Car

Car jokes

When a "Baby on Board" sticker is a little faded and beat up, you know the kid is at least a year old, and the car is safe to ram.

I’ll never forget my father’s last words to me just before he died: “Are you sure you fixed the brakes?”

I was driving and accidentally hit a crippled kid. They were still breathing, so I told them to walk it off.

Why did the rapper take the bus to the studio?

Because their car ran out of RHYME.

What is the difference between women and cars?

At least one of them retained their value after getting wrecked.

My last relationship ended because I didn’t open the car door for her. Instead, I just went to the top of the water.

What's the most embarrassing thing about locking your keys in the car outside a pregnancy care center?

Having to go inside and ask for a coat hanger.

Police officers hope you’re a criminal.

Doctors hope you get sick.

Mechanics hope you get car troubles.

But only thieves wish you prosperity.

Weird?

A man is pulled over by a police officer.

The policeman approaches the driver's door. "Is there a problem, Officer?"

The officer says, "Sir, you were speeding. Can I see your license, please?"

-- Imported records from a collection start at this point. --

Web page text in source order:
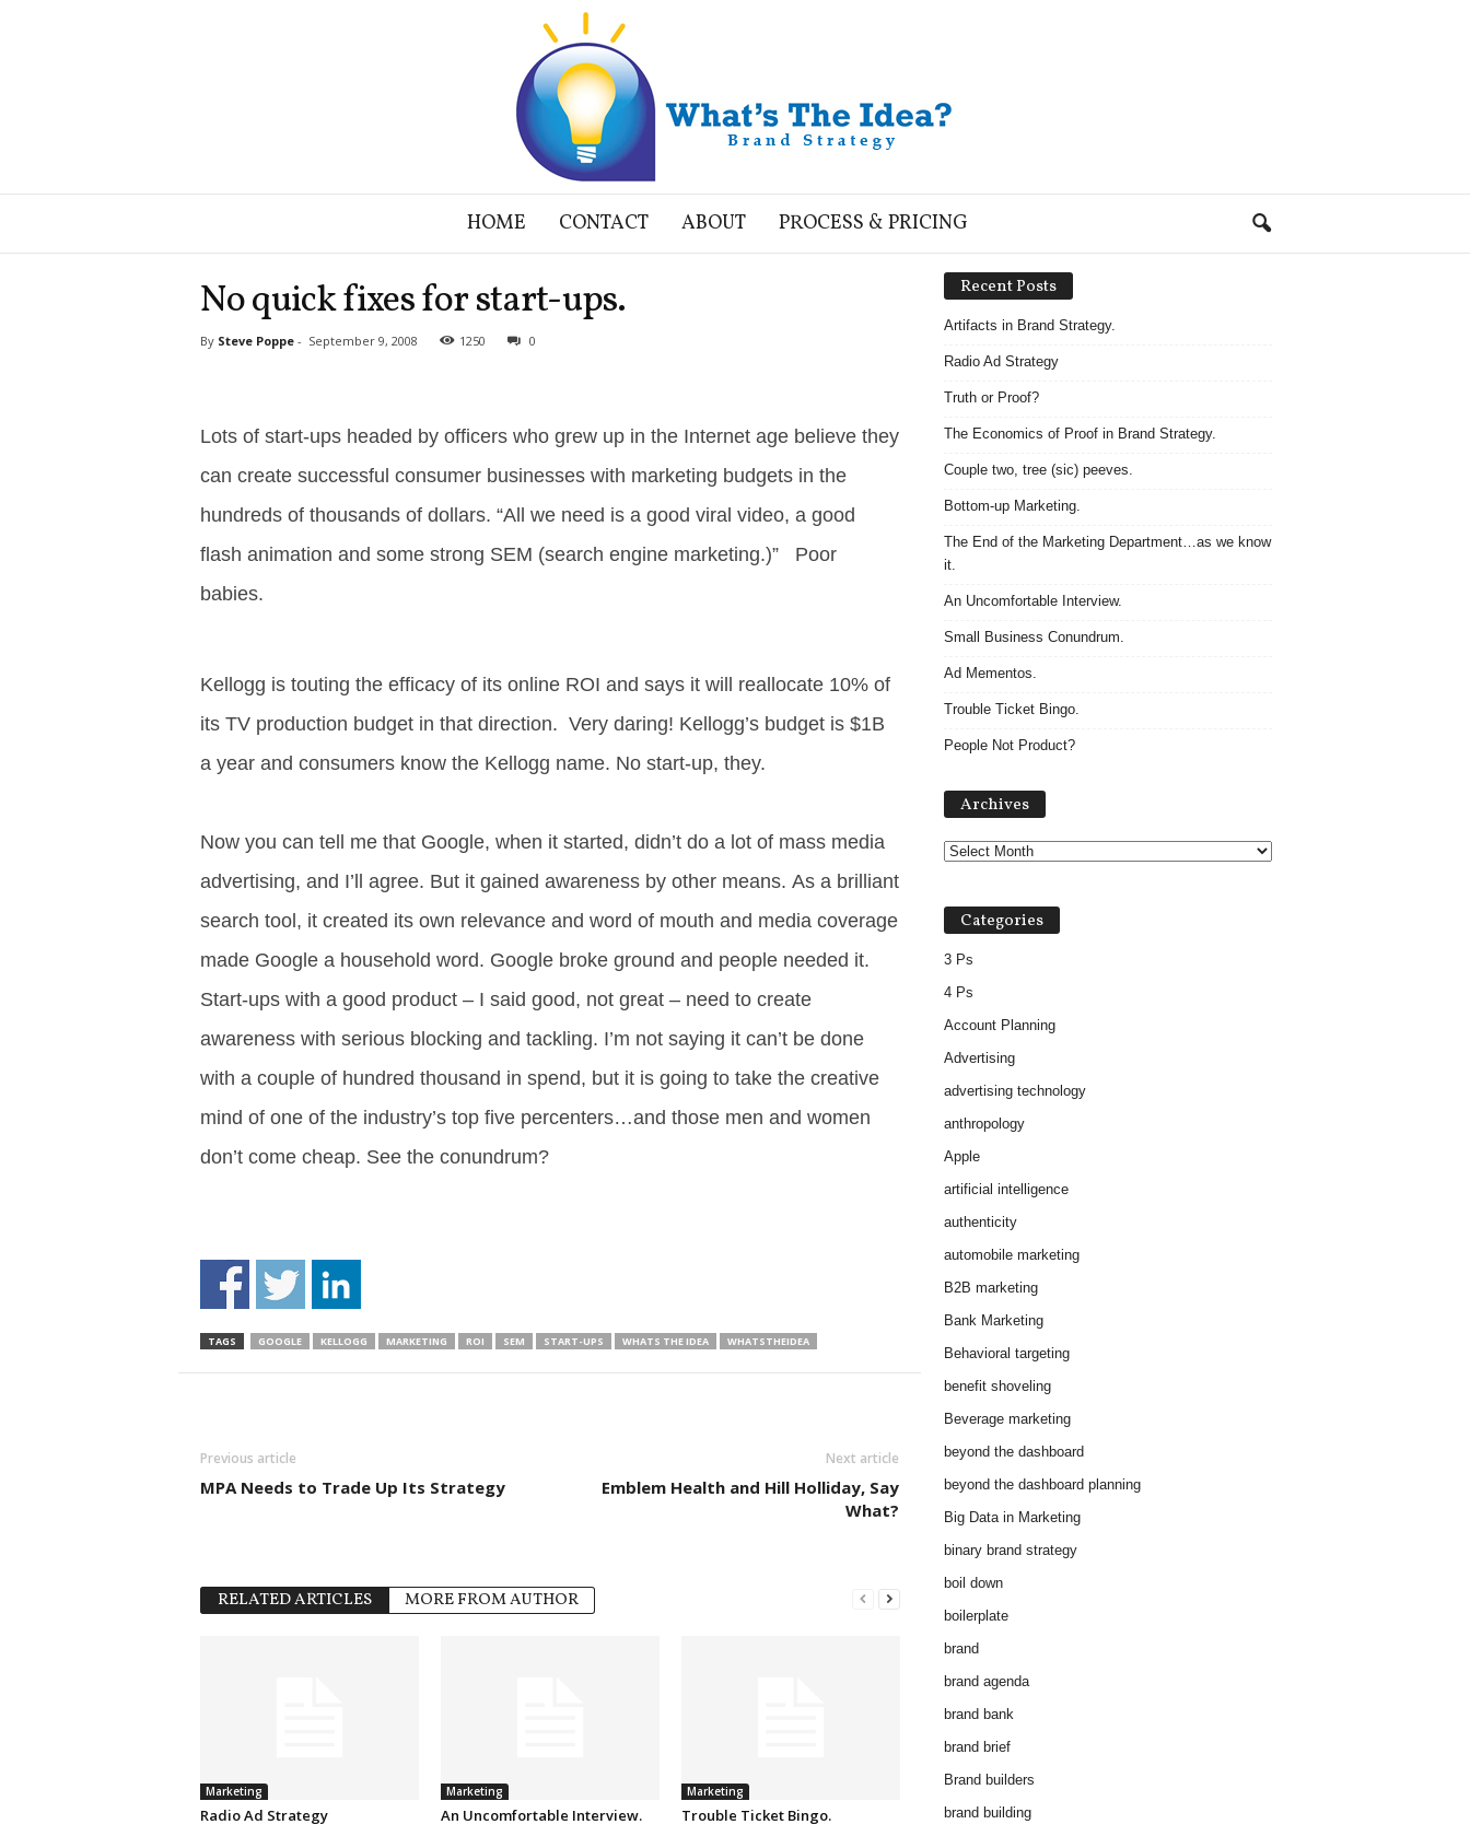
a
HOME CONTACT ABOUT PROCESS & PRICING
No quick fixes for start-ups.
By Steve Poppe- September 9, 2008 1250 0
Lots of start-ups headed by officers who grew up in the Internet age believe they
can create successful consumer businesses with marketing budgets in the
hundreds of thousands of dollars. “All we need is a good viral video, a good
flash animation and some strong SEM (search engine marketing.)” Poor
babies.
Kellogg is touting the efficacy of its online ROI and says it will reallocate 10% of
its TV production budget in that direction. Very daring! Kellogg’s budget is $1B
a year and consumers know the Kellogg name. No start-up, they.
Now you can tell me that Google, when it started, didn’t do a lot of mass media
advertising, and I’ll agree. But it gained awareness by other means. As a brilliant
search tool, it created its own relevance and word of mouth and media coverage
made Google a household word. Google broke ground and people needed it.
Start-ups with a good product – I said good, not great – need to create
awareness with serious blocking and tackling. I’m not saying it can’t be done
with a couple of hundred thousand in spend, but it is going to take the creative
mind of one of the industry’s top five percenters…and those men and women
don’t come cheap. See the conundrum?
TAGS GOOGLE KELLOGG MARKETING ROI SEM START-UPS WHATS THE IDEA WHATSTHEIDEA
Previous article
MPA Needs to Trade Up Its Strategy
Next article
Emblem Health and Hill Holliday, Say
What?
RELATED ARTICLES MORE FROM AUTHOR
Marketing
Radio Ad Strategy
Marketing
An Uncomfortable Interview.
Marketing
Trouble Ticket Bingo.
Recent Posts
Artifacts in Brand Strategy.
Radio Ad Strategy
Truth or Proof?
The Economics of Proof in Brand Strategy.
Couple two, tree (sic) peeves.
Bottom-up Marketing.
The End of the Marketing Department…as we know
it.
An Uncomfortable Interview.
Small Business Conundrum.
Ad Mementos.
Trouble Ticket Bingo.
People Not Product?
Archives
Categories
3 Ps
4 Ps
Account Planning
Advertising
advertising technology
anthropology
Apple
artificial intelligence
authenticity
automobile marketing
B2B marketing
Bank Marketing
Behavioral targeting
benefit shoveling
Beverage marketing
beyond the dashboard
beyond the dashboard planning
Big Data in Marketing
binary brand strategy
boil down
boilerplate
brand
brand agenda
brand bank
brand brief
Brand builders
brand building
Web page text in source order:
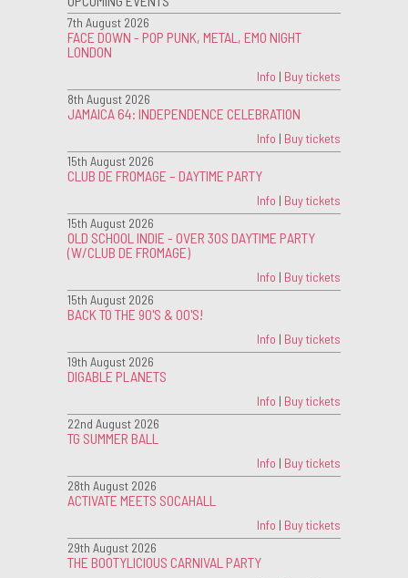
7th August 2026
FACE DOWN - POP PUNK, METAL, EMO NIGHT
LONDON
Info | Buy tickets
8th August 2026
JAMAICA 64: INDEPENDENCE CELEBRATION
Info | Buy tickets
15th August 2026
CLUB DE FROMAGE – DAYTIME PARTY
Info | Buy tickets
15th August 2026
OLD SCHOOL INDIE - OVER 30S DAYTIME PARTY
(W/CLUB DE FROMAGE)
Info | Buy tickets
15th August 2026
BACK TO THE 90'S & 00'S!
Info | Buy tickets
19th August 2026
DIGABLE PLANETS
Info | Buy tickets
22nd August 2026
TG SUMMER BALL
Info | Buy tickets
28th August 2026
ACTIVATE MEETS SOCAHALL
Info | Buy tickets
29th August 2026
THE BOOTYLICIOUS CARNIVAL PARTY
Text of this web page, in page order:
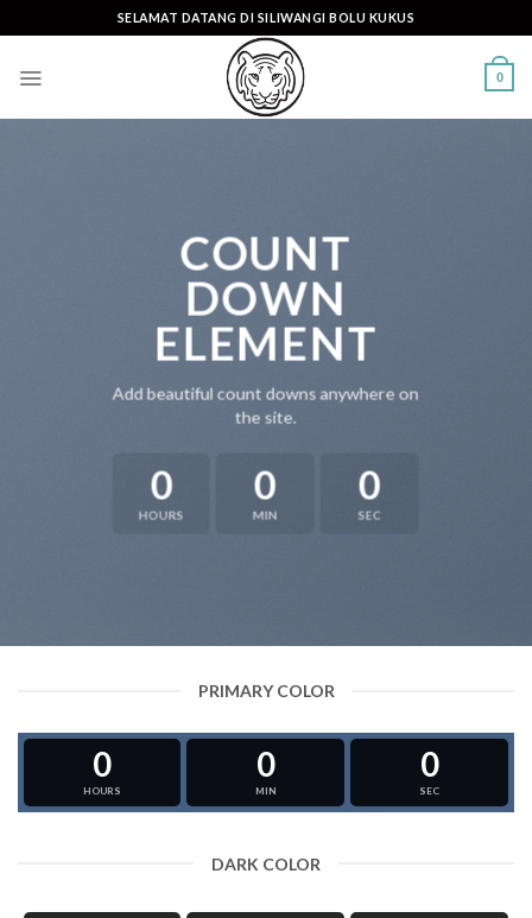
to
SELAMAT DATANG DI SILIWANGI BOLU KUKUS
0
COUNT
DOWN
ELEMENT
Add beautiful count downs anywhere on
the site.
0
HOURS
0
MIN
0
SEC
PRIMARY COLOR
0
HOURS
0
MIN
0
SEC
DARK COLOR
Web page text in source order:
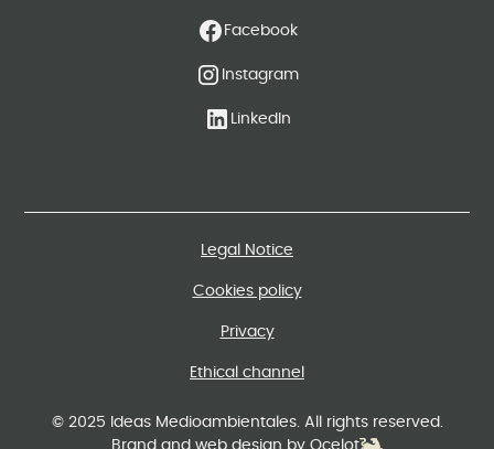
Facebook
Instagram
LinkedIn
© 2025 Ideas Medioambientales. All rights reserved.
Brand and web design by Ocelot
Legal Notice
Cookies policy
Privacy
Ethical channel

The driver responds, "I'd give it to you, but I don't have one."

"You don't have one?"

The man responds, "I lost it four times for drunk driving."

The officer is shocked. "I see. Can I see your vehicle registration papers, please?"

"I'm sorry, I can't do that."

The officer says, "Why not?"

"I stole this car."

The officer says, "Stole it?"

The man says, "Yes, and I killed the owner."

At this point the officer is getting irate. "You what?!"

"She's in the trunk if you want to see."

The officer looks at the man and slowly backs away to his own car and calls for backup. Within minutes, five police cars show up, surrounding the car. A senior officer slowly approaches the car, clasping his half-drawn gun.

The senior officer says, "Sir, could you step out of your vehicle, please?"

The man steps out of his vehicle. "Is there a problem, sir?"

"One of my officers told me that you have stolen this car and murdered the owner."

"Murdered the owner?"

The officer responds, "Yes, could you please open the trunk of your car, please?"

The man opens the trunk, but there is nothing there.

The officer says, "Is this your car, sir?"

The man says, "Yes," and hands over the registration papers.

The officer, understandably, is quite stunned.

"One of my officers claims that you do not have a driving license."

The man digs through his pockets, pulls out a wallet, and hands it to the officer. The officer opens the wallet and examines the license. He looks quite puzzled.

"Thank you, sir. One of my officers told me you didn't have a license, stole this car, and murdered the owner."

The man replies, "I bet you the lying bastard told you I was speeding, too!"